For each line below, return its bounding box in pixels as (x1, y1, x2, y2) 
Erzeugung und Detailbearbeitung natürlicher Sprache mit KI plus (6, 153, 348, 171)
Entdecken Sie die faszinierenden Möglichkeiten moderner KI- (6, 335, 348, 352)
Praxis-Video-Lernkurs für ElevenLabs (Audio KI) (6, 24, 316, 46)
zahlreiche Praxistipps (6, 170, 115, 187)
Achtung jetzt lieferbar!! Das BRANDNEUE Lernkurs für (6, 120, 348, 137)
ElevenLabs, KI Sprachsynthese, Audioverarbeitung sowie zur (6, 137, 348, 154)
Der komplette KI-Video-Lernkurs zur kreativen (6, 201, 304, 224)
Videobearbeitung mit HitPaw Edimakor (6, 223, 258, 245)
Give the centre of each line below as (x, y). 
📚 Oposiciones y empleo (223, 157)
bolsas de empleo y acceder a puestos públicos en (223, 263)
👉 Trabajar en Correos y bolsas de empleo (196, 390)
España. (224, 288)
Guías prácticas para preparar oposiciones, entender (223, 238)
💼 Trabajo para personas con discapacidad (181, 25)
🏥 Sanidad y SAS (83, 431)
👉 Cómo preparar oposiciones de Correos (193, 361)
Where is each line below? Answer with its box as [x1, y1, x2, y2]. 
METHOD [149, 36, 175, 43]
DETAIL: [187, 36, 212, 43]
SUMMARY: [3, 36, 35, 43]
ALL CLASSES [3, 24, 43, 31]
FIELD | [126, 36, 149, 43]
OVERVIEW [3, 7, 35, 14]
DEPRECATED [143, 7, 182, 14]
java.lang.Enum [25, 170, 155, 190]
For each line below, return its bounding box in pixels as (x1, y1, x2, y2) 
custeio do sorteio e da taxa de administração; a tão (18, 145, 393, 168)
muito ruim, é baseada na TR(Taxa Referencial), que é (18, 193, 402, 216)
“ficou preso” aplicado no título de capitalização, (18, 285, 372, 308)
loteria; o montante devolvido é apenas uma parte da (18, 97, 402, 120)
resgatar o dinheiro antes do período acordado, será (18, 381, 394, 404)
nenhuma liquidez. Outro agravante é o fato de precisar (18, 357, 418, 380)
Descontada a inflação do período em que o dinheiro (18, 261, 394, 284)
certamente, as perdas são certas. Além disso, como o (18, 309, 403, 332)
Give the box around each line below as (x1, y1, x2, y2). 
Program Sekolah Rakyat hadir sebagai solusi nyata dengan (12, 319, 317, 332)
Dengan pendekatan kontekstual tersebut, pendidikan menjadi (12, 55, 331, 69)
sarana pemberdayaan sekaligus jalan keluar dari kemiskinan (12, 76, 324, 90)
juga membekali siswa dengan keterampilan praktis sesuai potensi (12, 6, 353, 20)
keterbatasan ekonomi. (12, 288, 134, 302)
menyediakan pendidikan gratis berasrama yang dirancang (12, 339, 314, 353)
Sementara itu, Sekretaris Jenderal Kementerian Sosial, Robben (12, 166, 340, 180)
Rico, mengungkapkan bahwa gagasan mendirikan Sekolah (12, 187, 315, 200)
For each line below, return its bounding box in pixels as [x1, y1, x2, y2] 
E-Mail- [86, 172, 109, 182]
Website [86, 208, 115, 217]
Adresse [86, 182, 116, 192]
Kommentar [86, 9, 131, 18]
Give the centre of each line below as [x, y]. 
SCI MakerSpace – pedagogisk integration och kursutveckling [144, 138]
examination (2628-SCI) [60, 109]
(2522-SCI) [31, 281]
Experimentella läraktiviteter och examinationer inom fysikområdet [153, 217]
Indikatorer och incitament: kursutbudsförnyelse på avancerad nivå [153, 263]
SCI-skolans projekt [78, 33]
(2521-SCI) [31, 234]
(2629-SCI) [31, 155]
+ + + +
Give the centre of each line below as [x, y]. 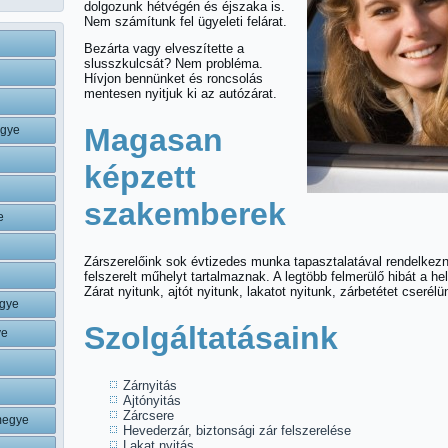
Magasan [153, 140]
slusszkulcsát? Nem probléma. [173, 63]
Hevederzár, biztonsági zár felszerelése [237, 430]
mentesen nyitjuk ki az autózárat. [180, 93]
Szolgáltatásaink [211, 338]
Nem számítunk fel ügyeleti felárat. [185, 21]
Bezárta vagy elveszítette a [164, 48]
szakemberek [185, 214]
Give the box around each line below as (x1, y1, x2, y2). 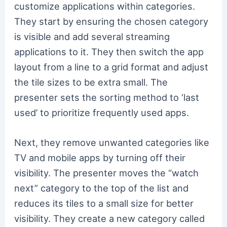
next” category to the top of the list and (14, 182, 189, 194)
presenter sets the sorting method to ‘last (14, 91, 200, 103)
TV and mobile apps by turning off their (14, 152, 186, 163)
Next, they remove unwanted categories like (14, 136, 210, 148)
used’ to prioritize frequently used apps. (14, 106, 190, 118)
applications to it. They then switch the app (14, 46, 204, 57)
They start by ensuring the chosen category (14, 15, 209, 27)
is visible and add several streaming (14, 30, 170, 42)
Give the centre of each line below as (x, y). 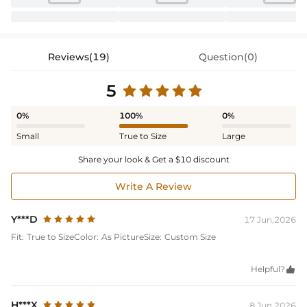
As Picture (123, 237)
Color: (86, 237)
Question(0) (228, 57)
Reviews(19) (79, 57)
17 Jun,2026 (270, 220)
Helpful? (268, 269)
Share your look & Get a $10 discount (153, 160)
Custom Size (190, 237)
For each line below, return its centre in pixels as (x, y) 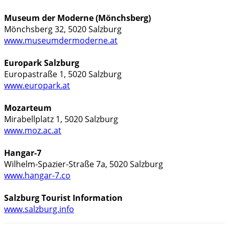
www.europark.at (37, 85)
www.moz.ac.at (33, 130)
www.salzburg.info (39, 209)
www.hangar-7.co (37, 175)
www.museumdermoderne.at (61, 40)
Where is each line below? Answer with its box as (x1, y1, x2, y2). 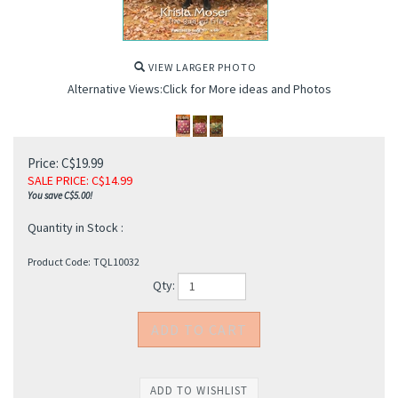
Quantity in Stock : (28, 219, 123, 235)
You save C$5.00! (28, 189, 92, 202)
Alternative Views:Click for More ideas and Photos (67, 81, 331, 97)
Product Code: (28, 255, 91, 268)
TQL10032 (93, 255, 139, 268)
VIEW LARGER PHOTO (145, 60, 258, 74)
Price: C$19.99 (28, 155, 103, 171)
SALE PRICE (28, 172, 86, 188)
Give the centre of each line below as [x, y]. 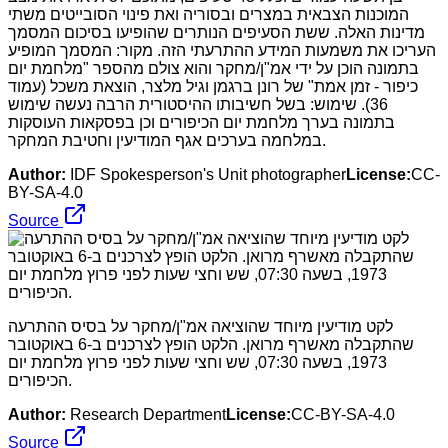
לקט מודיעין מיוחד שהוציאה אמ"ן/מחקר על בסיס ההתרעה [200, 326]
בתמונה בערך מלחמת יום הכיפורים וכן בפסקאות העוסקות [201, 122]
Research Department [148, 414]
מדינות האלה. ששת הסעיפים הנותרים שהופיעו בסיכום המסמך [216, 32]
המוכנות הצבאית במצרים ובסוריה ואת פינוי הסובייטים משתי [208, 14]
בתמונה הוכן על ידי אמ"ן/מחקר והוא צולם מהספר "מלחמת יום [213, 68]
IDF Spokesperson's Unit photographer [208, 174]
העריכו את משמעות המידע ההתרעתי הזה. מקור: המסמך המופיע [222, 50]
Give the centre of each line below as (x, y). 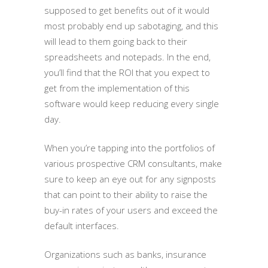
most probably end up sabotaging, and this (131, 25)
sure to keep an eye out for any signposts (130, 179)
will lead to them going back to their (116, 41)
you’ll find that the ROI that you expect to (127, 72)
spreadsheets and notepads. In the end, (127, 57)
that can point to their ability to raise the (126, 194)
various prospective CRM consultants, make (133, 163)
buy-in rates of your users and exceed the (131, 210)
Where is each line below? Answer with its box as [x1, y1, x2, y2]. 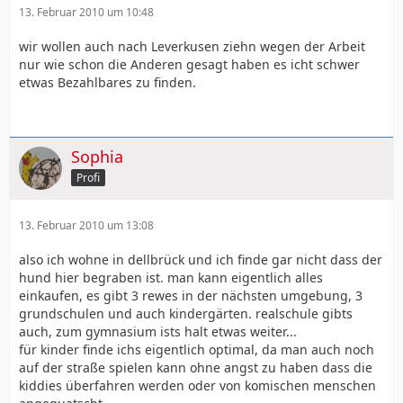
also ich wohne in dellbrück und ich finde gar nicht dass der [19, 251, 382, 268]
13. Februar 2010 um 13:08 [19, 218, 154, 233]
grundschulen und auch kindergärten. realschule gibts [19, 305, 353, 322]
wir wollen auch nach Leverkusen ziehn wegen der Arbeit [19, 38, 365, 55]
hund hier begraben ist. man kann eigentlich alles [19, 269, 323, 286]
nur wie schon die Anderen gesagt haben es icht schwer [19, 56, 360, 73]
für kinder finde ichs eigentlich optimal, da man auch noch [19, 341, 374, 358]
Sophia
+ + + +
Reproduce the data above exactly, but only the lines from the one showing "applications to it." through the one showing "לקט מודיעין מיוחד", with both ends kept and the pictures left out.

§ **TASK ANSWER**
applications to it. They then switch the app (14, 46, 204, 57)
They start by ensuring the chosen category (14, 15, 209, 27)
is visible and add several streaming (14, 30, 170, 42)
Give the centre of each line below as (x, y). 
As Picture (123, 237)
Color: (86, 237)
Question(0) (228, 57)
Reviews(19) (79, 57)
17 Jun,2026 (270, 220)
Helpful? (268, 269)
Share your look & Get a $10 discount (153, 160)
Custom Size (190, 237)
For each line below, return its centre in pixels as (x, y) 
www.europark.at (37, 85)
www.moz.ac.at (33, 130)
www.salzburg.info (39, 209)
www.hangar-7.co (37, 175)
www.museumdermoderne.at (61, 40)
Where is each line below? Answer with its box as (x1, y1, x2, y2). 
Quantity in Stock : (28, 219, 123, 235)
You save C$5.00! (28, 189, 92, 202)
Alternative Views:Click for More ideas and Photos (67, 81, 331, 97)
Product Code: (28, 255, 91, 268)
TQL10032 (93, 255, 139, 268)
VIEW LARGER PHOTO (145, 60, 258, 74)
Price: C$19.99 (28, 155, 103, 171)
SALE PRICE (28, 172, 86, 188)
Give the centre of each line below as [x, y]. 
לקט מודיעין מיוחד שהוציאה אמ"ן/מחקר על בסיס ההתרעה [200, 326]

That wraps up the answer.